__PROBLEM__
Can you set down, exactly as they appear below, the lines from the opening of the material through the one bearing "multi-sensorische ruimte met", minus the pictures?

___ STUDY MATERIAL

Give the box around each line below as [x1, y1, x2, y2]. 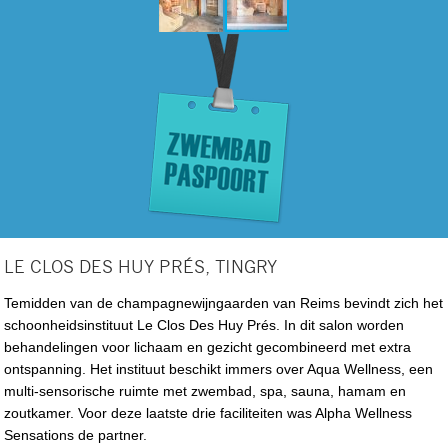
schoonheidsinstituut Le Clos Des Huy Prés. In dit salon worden [4, 316, 405, 333]
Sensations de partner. [4, 426, 156, 443]
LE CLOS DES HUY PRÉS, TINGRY [4, 258, 278, 276]
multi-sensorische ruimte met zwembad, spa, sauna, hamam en [4, 382, 407, 399]
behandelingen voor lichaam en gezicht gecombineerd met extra [4, 338, 412, 355]
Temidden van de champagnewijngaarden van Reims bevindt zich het [4, 294, 444, 311]
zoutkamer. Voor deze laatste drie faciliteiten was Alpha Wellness [4, 404, 413, 421]
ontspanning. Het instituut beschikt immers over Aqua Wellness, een [4, 360, 434, 377]

______

__ANSWER TO THE PROBLEM__
Give the box around each line below as [x1, y1, x2, y2]. 
schoonheidsinstituut Le Clos Des Huy Prés. In dit salon worden [4, 316, 405, 333]
Sensations de partner. [4, 426, 156, 443]
LE CLOS DES HUY PRÉS, TINGRY [4, 258, 278, 276]
multi-sensorische ruimte met zwembad, spa, sauna, hamam en [4, 382, 407, 399]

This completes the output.